Banco Tequendamas loan market share, as of May 2004, was 1.48%, slightly over 1.44% obtained in December 2003. At the same dates, deposit market share was 0.78% and 0.90%, respectively.
As of June 30, 2004, Banco Tequendamas loans were US$261.5 million, increasing 12.7% from US$232.1 million in December 2003, and 18.3% compared to US$221.0 million as of June 2003. At the end of June 2004, deposits totaled US$192.4 million, higher than US$187.5 million in December 2003, and is 11.7% over US$172.2 million at the year-ago quarter. At June 30, 2004, the banks net equity amounted to US$29.8 million according to Credicorps accounting records.
The past due loan ratio was 2.2% in June 2004, higher than 1.1% at the end of December 2003 and 2.0% at June 2003, while coverage with provisions was 135.0%, compared to 238.2% and 122.4%, respectively.
I.5 PERUVIAN ECONOMIC SITUATION
Economic Activity
During second quarter 2004 Peruvian GDP continued its positive trend, which has caused continued growth during the last three years, and, moreover, the slowdown noted since the second half of 2003 has turned to higher growth rates. The better than expected GDP performance is driven by increased activity of non-primary sectors and by high international demand for exports which raised its prices.

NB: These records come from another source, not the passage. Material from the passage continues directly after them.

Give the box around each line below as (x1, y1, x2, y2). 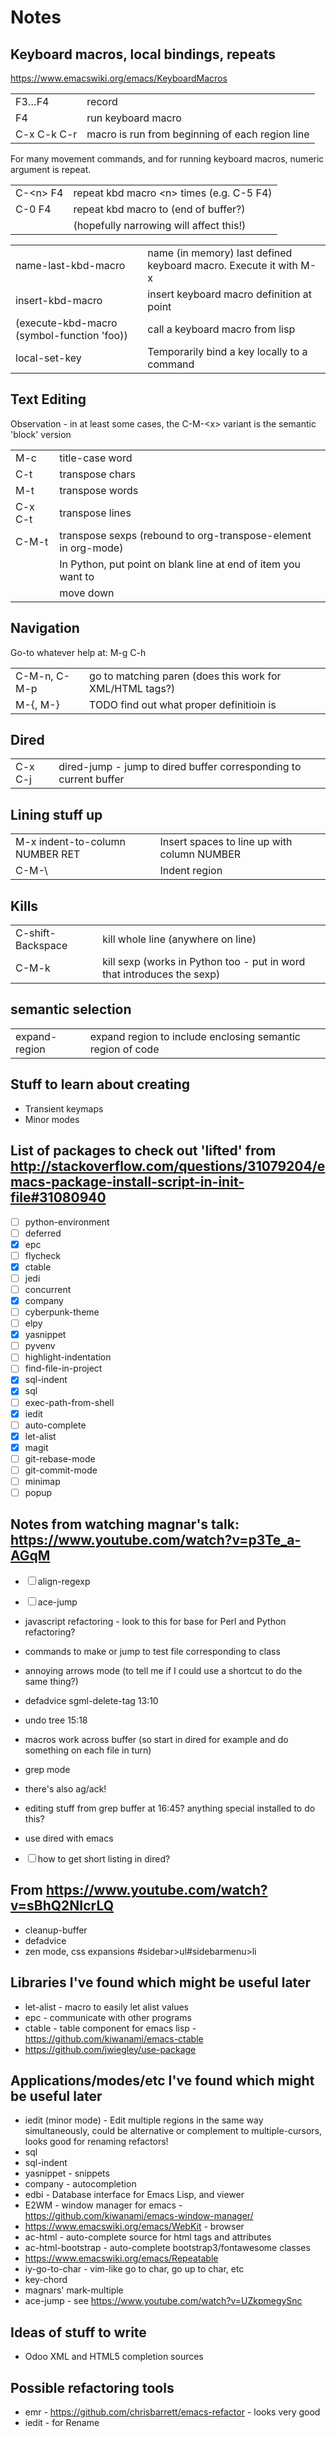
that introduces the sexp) (102, 967, 221, 981)
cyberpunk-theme (24, 1306, 100, 1318)
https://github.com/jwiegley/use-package (24, 2043, 197, 2055)
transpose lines (59, 506, 132, 520)
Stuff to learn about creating (10, 1076, 191, 1093)
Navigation (10, 620, 80, 637)
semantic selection (10, 1001, 132, 1018)
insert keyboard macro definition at (147, 287, 312, 301)
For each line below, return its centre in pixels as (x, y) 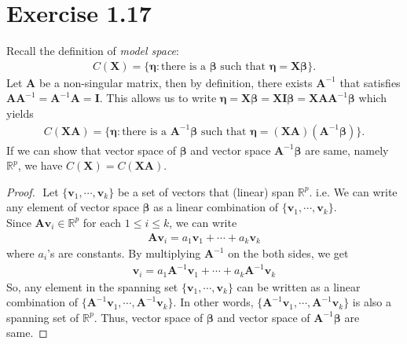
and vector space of (264, 317)
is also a (372, 302)
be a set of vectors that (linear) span (206, 191)
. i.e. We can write (353, 191)
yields (20, 113)
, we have (40, 165)
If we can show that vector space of (91, 150)
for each (102, 222)
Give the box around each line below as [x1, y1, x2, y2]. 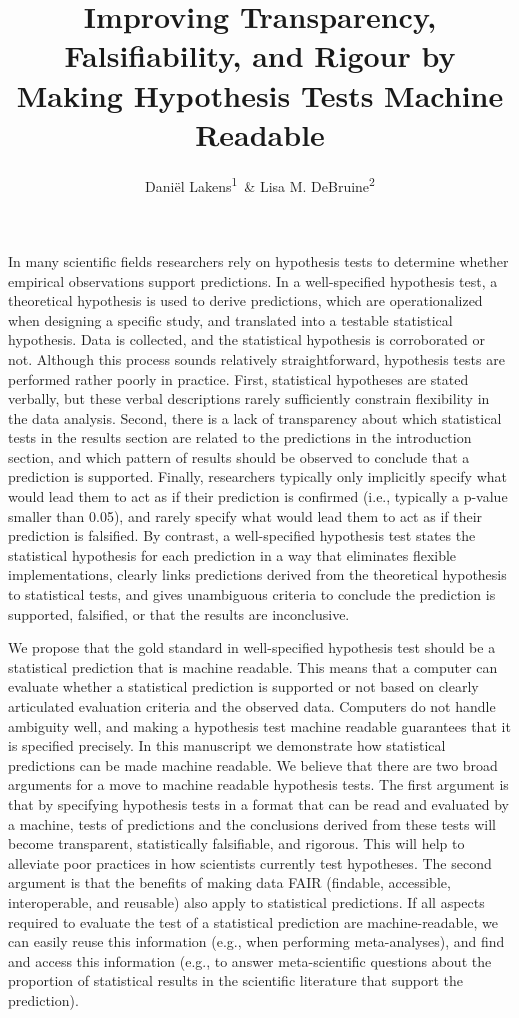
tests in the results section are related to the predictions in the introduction [8, 427, 472, 448]
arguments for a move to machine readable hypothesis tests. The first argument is [8, 774, 509, 795]
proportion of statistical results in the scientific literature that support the [8, 970, 463, 991]
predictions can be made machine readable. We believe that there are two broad [8, 754, 498, 775]
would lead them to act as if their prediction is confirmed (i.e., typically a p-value [8, 486, 508, 507]
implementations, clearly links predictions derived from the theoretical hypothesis [8, 564, 507, 585]
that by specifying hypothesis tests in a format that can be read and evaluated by [8, 793, 509, 814]
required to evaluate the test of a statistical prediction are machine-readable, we [8, 911, 498, 932]
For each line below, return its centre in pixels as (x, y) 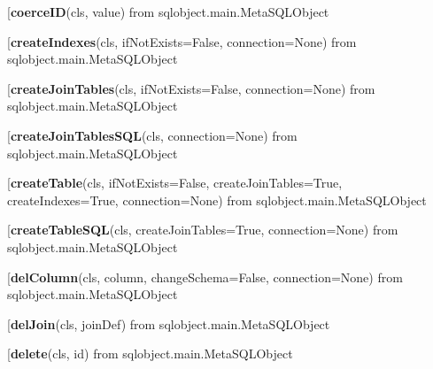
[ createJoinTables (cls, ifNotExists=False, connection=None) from (191, 88)
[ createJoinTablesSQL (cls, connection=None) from (152, 135)
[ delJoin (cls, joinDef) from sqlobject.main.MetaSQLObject (169, 323)
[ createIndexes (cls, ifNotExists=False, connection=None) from (182, 41)
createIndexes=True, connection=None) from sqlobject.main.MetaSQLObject (217, 200)
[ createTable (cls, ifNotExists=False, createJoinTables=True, (175, 183)
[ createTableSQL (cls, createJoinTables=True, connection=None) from (203, 230)
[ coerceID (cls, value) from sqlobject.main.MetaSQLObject (168, 12)
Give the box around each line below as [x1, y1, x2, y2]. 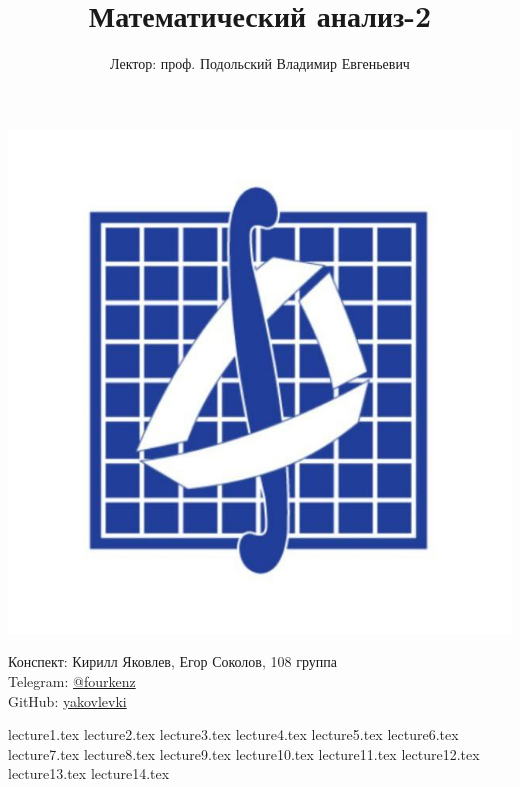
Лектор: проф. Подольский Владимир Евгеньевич [110, 53, 410, 74]
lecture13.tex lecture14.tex [8, 763, 170, 784]
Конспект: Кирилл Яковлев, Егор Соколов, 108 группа [8, 651, 337, 672]
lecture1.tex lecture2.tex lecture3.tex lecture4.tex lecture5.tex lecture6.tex [8, 724, 459, 745]
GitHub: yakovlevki [8, 690, 127, 711]
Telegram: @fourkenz [8, 670, 136, 691]
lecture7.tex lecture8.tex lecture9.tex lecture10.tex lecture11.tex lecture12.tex [8, 743, 480, 764]
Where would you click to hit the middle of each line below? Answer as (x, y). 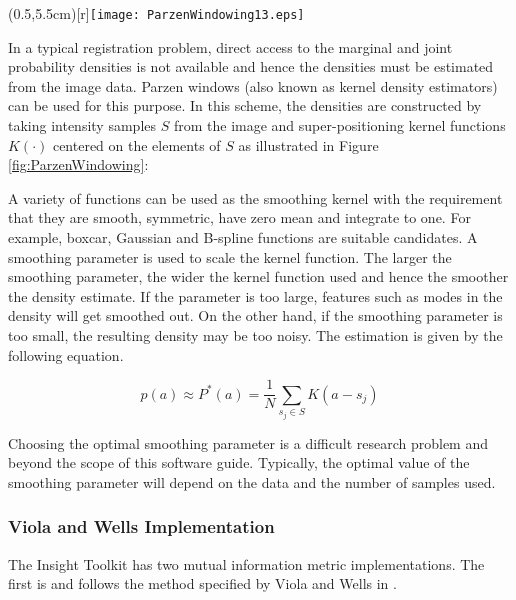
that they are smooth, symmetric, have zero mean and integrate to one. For (239, 217)
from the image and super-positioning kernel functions (339, 125)
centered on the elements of (136, 144)
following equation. (66, 354)
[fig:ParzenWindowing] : (78, 164)
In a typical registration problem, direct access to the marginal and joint (230, 46)
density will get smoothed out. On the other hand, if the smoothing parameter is (255, 315)
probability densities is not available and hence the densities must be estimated (251, 66)
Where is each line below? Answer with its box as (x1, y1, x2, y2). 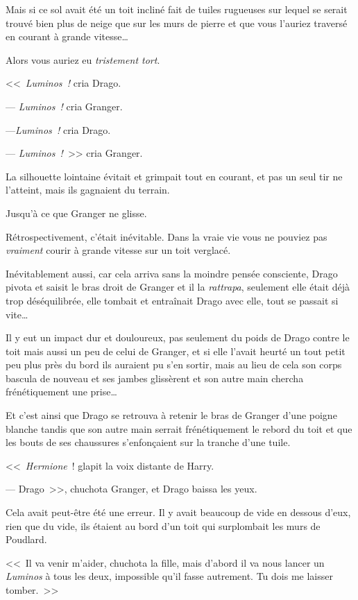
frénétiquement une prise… (6, 384, 117, 399)
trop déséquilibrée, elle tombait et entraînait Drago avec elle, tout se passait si (6, 293, 339, 307)
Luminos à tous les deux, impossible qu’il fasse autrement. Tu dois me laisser (6, 569, 333, 583)
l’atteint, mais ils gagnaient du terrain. (6, 182, 170, 197)
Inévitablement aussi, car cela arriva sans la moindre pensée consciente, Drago (6, 266, 338, 280)
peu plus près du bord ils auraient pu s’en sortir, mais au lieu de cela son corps (6, 357, 342, 372)
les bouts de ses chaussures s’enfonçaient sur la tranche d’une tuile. (6, 435, 291, 449)
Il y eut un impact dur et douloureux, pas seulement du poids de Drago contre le (6, 330, 350, 345)
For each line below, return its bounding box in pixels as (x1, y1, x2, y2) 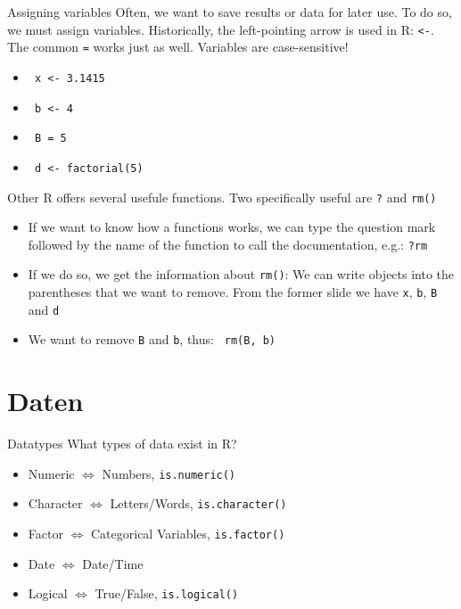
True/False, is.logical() (95, 584, 239, 603)
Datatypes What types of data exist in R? (7, 434, 237, 453)
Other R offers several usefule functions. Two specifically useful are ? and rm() (7, 187, 437, 206)
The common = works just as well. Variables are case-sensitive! (7, 37, 349, 56)
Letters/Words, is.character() (110, 494, 287, 513)
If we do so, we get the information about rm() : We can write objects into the (28, 265, 455, 284)
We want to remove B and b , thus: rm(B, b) (28, 330, 276, 349)
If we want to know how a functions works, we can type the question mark (28, 218, 436, 236)
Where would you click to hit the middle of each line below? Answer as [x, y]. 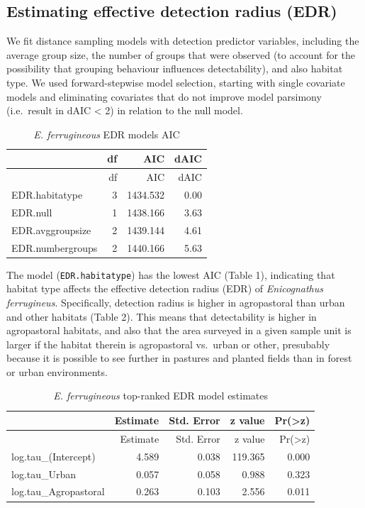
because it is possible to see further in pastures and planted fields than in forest [179, 358]
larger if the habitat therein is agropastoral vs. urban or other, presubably [168, 344]
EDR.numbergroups [55, 247]
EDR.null [32, 212]
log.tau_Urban [44, 474]
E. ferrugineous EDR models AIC [107, 134]
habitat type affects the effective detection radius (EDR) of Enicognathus [165, 288]
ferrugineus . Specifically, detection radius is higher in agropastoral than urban [176, 302]
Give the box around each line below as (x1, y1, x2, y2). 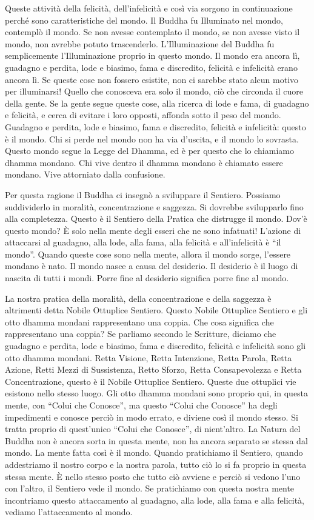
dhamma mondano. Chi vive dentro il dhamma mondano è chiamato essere (5, 156, 283, 168)
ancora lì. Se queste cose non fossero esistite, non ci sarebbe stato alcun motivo (5, 73, 299, 85)
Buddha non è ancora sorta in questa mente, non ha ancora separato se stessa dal (5, 434, 308, 447)
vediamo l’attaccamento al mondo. (5, 505, 133, 518)
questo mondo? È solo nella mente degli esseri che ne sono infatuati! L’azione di (5, 224, 301, 236)
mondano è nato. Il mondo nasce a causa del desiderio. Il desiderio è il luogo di (5, 259, 298, 272)
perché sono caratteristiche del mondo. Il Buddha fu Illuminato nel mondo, (5, 13, 283, 26)
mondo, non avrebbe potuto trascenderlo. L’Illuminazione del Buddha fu (5, 37, 275, 50)

GDP grew 4.6% in the first quarter of 2004 (6.3% in 1Q03), and by 3.3% in April and 4.2% in May, with a cumulative growth of 4.2% in the first five months of 2004, compared to 4.7% in the same year-ago period. Official estimates put 2004 GDP growth at 4.3%, increasing from the previous 4% outlook.
Cumulative GDP growth through May 2004 benefited mainly from: 1) the continuing strength of metals mining, with a 10.9% increase, although with a declining trend due to maturity of major projects; 2) the recovery of fishing, which grew 16.4%; 3) the construction sector, that grew 5.5%; and, non-primary manufacturing, up by 6.2%. On the other hand, production was poor on the agricultural sector, which declined 2.9% through May, due to lack of rainfall.
Public Finance
In first quarter 2004, the Public Sector budget had a surplus of 0.7% (of GDP), and it is expected to reach 0.6% in first-half 2004. The government expects to meet the target deficit of 1.5% for total 2004, improving from the 1.8% deficit in total 2003, which in turn decreased form 2.3% in 2002. The positive result in first quarter 2004 was mainly due to increased Central Government tax revenue that reached 13.3% of GDP (12.9% in total 2003) and to lower public investment expenditures.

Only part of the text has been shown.